Internal Networks, Endpoints, and Applications – A Contained Front

When it comes to systems closest to the crown jewels, organizations are getting it right. They’re widely tested (48%) considered vulnerable (32%), and are seeing low breach rates (16%).

Internal networks, endpoints, and applications each rank in the top tier for pentesting activity and show comparatively low breach rates, 16% for internal networks, 13% for endpoints, and 15% for applications. All suggesting a payoff in focused effort.

These are systems that house sensitive data, power operations, and represent a clear path to lateral movement or privilege escalation. Their perceived criticality earns them a greater level of focus and attention, with layered security controls and tooling that’s more mature. It also reflects something deeper: exposure management maturity. Organizations aren’t just scanning these systems for vulnerabilities, they’re pentesting them in context, prioritizing based on potential impact, and validating to confirm that defenses hold under pressure.

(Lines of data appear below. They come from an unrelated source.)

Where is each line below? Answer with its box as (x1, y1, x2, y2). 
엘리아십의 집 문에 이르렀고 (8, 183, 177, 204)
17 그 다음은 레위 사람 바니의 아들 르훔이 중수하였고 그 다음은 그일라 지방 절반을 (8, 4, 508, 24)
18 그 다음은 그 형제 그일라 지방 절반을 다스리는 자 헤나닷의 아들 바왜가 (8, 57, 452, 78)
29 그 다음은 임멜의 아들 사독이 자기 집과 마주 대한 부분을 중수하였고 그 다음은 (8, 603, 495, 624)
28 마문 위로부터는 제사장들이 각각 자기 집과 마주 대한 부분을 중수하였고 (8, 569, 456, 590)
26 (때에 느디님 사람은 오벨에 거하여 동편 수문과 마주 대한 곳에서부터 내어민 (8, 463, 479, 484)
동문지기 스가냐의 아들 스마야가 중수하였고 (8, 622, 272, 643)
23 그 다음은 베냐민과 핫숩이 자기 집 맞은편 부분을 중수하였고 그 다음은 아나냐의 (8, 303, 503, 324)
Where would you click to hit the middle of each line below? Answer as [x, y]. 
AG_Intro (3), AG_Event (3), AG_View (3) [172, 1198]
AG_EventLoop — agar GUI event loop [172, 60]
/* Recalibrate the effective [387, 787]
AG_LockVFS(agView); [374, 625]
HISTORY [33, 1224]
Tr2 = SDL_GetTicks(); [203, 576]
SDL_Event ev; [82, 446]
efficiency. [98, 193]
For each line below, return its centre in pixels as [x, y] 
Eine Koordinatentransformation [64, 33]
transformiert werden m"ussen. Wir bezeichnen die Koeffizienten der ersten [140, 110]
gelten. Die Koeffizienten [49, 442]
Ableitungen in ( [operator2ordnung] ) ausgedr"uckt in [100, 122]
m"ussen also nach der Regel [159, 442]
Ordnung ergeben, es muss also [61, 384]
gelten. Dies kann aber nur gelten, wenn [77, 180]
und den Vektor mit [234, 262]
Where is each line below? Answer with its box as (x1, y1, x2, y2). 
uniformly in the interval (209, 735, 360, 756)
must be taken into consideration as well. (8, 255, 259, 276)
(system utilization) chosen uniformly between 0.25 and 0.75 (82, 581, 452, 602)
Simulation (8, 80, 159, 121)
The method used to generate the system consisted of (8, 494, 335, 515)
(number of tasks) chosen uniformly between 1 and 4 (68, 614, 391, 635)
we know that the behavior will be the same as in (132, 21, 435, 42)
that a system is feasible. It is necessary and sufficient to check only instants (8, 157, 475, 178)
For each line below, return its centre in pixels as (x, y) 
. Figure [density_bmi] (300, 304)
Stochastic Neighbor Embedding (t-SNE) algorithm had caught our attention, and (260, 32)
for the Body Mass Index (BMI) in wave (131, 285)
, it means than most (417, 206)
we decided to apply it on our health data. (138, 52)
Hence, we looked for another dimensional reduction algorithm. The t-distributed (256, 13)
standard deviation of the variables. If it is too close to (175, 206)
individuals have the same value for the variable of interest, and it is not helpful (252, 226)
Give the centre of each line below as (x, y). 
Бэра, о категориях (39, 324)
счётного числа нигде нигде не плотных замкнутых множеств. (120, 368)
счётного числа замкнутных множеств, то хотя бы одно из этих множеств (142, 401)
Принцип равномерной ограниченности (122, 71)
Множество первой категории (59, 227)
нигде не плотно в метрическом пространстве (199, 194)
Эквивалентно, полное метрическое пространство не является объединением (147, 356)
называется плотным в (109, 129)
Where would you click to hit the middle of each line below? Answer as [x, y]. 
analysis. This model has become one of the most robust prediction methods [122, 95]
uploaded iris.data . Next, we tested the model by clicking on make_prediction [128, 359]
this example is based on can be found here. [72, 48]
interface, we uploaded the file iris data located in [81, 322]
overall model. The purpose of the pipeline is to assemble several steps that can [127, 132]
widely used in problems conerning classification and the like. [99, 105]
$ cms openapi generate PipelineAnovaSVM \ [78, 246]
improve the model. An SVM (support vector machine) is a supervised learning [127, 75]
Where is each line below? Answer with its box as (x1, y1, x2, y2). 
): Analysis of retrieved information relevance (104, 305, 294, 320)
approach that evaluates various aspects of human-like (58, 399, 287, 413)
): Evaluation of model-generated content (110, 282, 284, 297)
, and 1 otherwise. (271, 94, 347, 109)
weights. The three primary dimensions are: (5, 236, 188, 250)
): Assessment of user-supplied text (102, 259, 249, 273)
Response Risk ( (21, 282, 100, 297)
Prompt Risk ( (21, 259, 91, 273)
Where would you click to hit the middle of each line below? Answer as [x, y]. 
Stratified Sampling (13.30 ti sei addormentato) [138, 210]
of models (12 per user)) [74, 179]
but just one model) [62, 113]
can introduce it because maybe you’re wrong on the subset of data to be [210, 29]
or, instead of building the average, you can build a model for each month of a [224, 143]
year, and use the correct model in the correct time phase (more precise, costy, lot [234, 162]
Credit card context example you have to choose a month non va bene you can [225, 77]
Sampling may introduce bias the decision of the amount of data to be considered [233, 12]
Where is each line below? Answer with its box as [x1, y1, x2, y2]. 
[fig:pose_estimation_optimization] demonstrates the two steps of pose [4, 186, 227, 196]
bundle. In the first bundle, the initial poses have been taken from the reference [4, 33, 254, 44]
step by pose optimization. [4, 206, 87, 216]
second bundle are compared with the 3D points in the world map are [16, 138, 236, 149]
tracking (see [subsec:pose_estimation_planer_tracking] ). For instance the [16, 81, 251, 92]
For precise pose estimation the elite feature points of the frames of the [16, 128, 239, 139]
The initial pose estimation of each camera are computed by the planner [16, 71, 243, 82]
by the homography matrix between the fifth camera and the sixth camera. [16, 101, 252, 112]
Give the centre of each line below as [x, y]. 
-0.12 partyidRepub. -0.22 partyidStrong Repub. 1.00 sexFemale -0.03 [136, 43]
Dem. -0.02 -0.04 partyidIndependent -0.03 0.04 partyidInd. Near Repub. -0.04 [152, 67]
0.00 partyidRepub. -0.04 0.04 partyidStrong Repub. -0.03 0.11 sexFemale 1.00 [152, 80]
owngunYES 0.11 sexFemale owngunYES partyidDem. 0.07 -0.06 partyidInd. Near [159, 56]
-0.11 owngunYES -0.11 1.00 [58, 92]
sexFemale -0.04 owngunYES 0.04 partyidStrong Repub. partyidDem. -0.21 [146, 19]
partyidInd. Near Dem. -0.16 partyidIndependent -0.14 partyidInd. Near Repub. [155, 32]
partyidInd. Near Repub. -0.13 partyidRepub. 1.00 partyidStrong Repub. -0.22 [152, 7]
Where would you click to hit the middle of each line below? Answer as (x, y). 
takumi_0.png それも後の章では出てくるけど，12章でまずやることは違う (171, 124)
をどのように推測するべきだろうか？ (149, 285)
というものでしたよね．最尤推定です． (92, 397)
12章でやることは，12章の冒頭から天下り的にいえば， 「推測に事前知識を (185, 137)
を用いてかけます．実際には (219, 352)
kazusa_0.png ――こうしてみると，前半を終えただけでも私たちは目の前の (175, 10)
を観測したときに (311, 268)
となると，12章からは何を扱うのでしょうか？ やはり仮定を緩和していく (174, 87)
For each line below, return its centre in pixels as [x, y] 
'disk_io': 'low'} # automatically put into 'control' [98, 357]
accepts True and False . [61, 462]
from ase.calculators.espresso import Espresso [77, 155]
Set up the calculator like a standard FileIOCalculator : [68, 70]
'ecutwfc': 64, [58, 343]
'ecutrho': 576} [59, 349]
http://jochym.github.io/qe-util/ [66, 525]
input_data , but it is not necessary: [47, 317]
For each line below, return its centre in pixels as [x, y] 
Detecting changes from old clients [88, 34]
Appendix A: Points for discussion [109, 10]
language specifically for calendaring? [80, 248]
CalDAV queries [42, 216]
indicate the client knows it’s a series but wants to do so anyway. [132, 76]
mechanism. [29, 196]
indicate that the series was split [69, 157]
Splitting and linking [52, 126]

API Risk – Shows Gap Between Perception and Reality

APIs sit at the intersection of business logic and backend systems. They’re essential, deeply integrated, and often overlooked, with data from the survey report indicating APIs may be more vulnerable than security teams realize.

While APIs are tested at a similar rate to internal networks (48%), they show a higher breach rate, 21%, compared to 16% for internal networks. That gap suggests a disconnect: either the perceived risk of APIs is too low, or current testing approaches aren’t revealing the full picture.

The challenge is complexity. APIs are dynamic, hard to inventory, and notoriously difficult to test well. Their attack surface isn’t just about ports or endpoints, it’s about logic flaws, broken authentication, and misconfigured integrations, all leading to attack pathways that don’t show up in a standard scan.

APIs also frequently bridge systems, whether between cloud services, third-party tools, mobile apps, and internal databases. That makes them prime targets for lateral movement or data exfiltration. And their visibility gap makes them especially attractive to attackers who understand how to move below the radar.

Closing the gap means leveling up testing, both in terms of frequency and depth. Continuous, adversarial testing of APIs is essential to expose integration flaws that traditional methods appear to be missing.

Exposure Management Shows Encouraging Signs of Alignment

The 2025 State of Pentesting report confirms what we’ve known for years – closer proximity to business risk drives sharper execution.

There’s growing alignment between perceived risk, pentesting activity, and breaches. A strong signal that exposure management practices are maturing, as teams are minimising the gap between assumed and actual risk.
The goal of exposure management isn’t to prevent every breach. It’s to prevent the ones that matter. By combining data-driven prioritization with continuous validation, security teams can focus on real exposures, not theoretical threats. Ensuring that when the attacker comes knocking, there’s nothing valuable behind that door.